L’efficacité in vitro d'un inhibiteur de VCP de première génération (CB-5083) contre le lymphome canin

Abstract

La « protéine contenant de la valosine» (VCP) est essentielle au maintien de l'homéostasie des protéines intracellulaires par son rôle dans la dégradation des protéines, un processus dont dépendent les cellules cancéreuses. Le but de cette étude était de déterminer l'efficacité et d'élucider le mécanisme d'action moléculaire de CB-5083, un inhibiteur de première classe de VCP conçu pour une utilisation in vivo, dans un modèle de lymphome canin. En utilisant des lignées cellulaires de lymphome (CLBL-1, CL-1 et 17-71) et des cellules mononucléées de sang périphérique fraîchement isolées (PBMC) comme contrôle, nous avons d'abord déterminé les effets du CB-5083 sur la viabilité cellulaire et l'apoptose à l’aide de l’exclusion au bleu de trypan et de la détection de l’activité des caspases. Nous avons ensuite évalué son effet sur le stress du réticulum endoplasmique, la voie de l'agrésome-autophagie, et la réponse de la protéine dépliée (UPR) par immunobuvardage et des analyses RT-PCR. Les résultats ont démontré une mort cellulaire préférentielle (lignées de lymphome vs PBMC) à des concentrations de l’ordre du nanomolaire (IC50: 120-360 nM). La mort cellulaire a été attribuée à une augmentation de l'apoptose, confirmée par une augmentation de l'activité de la caspase 3/7 dès 6 heures post traitement (1 μM, p <0,0001). Bien que le traitement au CB-5083 n’ait pas eu d’effets délétères sur la voie de l’agrésome-autophagie, le stress du RE et le UPR ont été rapidement induits, comme en témoigne l'augmentation de l'expression de DDIT3 et de ATF-4 suivant l'augmentation de la phosphorylation de eIF2α. Ces résultats valident le CB-5083 en tant qu'agent thérapeutique potentiel pour le traitement du lymphome canin, et identifient DDIT3 comme un biomarqueur de l'inhibition de la cible d’intérêt qui peut être transposé aux études in vivo.

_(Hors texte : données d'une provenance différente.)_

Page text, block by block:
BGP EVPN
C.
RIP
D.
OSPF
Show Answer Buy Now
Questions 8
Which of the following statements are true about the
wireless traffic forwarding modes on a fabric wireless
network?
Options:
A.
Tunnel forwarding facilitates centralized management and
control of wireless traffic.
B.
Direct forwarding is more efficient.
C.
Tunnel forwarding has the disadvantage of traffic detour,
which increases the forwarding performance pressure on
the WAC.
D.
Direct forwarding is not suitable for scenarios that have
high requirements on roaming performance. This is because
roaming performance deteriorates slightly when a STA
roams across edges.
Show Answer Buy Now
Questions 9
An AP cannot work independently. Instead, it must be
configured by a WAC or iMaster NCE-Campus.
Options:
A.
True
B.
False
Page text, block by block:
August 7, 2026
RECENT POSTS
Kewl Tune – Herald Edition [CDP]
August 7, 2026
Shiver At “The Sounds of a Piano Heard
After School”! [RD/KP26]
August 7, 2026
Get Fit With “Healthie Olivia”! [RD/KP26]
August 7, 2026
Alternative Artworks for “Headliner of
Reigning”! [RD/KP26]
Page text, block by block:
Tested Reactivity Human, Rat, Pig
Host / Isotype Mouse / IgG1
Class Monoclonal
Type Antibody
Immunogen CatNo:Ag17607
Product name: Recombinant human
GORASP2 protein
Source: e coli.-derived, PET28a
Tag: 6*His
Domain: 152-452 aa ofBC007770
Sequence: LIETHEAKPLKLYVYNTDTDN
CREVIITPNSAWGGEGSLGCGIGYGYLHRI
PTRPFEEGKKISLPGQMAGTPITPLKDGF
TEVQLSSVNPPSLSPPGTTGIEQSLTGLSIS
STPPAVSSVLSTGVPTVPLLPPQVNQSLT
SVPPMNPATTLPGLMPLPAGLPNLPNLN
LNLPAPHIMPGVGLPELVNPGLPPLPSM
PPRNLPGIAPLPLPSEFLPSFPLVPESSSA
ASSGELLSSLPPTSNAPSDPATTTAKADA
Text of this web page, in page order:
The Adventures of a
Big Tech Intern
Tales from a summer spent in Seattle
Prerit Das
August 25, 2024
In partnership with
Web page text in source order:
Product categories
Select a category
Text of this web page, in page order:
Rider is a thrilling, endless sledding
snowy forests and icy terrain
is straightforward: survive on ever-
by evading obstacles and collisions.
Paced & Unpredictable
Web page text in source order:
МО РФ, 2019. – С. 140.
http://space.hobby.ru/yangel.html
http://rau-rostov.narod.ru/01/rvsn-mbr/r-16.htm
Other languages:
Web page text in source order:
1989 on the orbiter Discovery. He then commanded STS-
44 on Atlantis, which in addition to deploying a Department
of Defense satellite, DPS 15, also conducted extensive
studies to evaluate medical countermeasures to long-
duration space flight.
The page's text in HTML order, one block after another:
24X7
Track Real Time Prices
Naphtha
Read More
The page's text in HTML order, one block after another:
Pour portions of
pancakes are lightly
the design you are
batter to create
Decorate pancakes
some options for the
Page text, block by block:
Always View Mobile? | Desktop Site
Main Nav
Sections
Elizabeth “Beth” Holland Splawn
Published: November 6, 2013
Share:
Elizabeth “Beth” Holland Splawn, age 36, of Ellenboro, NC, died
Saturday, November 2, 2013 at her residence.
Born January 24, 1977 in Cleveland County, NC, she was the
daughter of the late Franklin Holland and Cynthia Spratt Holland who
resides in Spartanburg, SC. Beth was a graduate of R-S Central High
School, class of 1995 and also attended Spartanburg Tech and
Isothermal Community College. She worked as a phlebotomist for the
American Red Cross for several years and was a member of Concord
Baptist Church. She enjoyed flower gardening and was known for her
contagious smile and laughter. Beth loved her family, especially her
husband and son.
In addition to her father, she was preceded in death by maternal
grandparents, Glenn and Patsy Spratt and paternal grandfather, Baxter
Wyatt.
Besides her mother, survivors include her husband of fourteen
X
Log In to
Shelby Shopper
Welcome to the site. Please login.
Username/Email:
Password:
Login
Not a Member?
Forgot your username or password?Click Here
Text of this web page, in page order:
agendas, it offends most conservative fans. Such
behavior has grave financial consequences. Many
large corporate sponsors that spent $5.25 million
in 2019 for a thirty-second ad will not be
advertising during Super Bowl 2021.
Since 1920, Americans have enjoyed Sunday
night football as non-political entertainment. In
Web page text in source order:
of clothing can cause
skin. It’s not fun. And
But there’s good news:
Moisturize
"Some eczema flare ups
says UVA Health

Valosin-containing protein (VCP) is central to the maintenance of cellular protein homeostasis through its role in protein degradation, a process crucial for cancer cell survival. The goal of this study was to determine the efficacy and elucidate the molecular mechanism of action of CB-5083, a first-in-class small molecule inhibitor of VCP designed for in vivo use, in a canine lymphoma model system. Using lymphoma cell lines (CLBL-1, CL-1 and 17-71) and freshly isolated peripheral blood mononuclear cells (PBMCs) as controls, we first determined the effects of CB-5083 on cell viability and apoptosis by trypan blue exclusion and Caspase Glo assays. We then evaluated its effect on ER stress, the aggresome-autophagy pathway, and the unfolded protein response (UPR) by immunoblot and RT-PCR analyses. Results showed a preferential cell kill (lymphoma lines vs PBMCs) at concentrations in the nanomolar range (IC50:120-360 nM). Cell death was attributed to increased apoptosis, as confirmed by increased caspase 3/7 activity as early as 6 hours post treatment (1μM, P<0.0001). Although the aggresome-autophagy path was not affected by CB-5083 treatment, ER stress and the UPR were rapidly induced, as evidenced by increased expression of DDIT3 and ATF4 following increased phosphorylation of eIF2α. These results validate CB-5083 as a potential therapeutic agent for canine lymphoma treatment, and identify DDIT3 as a biomarker for target inhibition that can be translated to in vivo studies.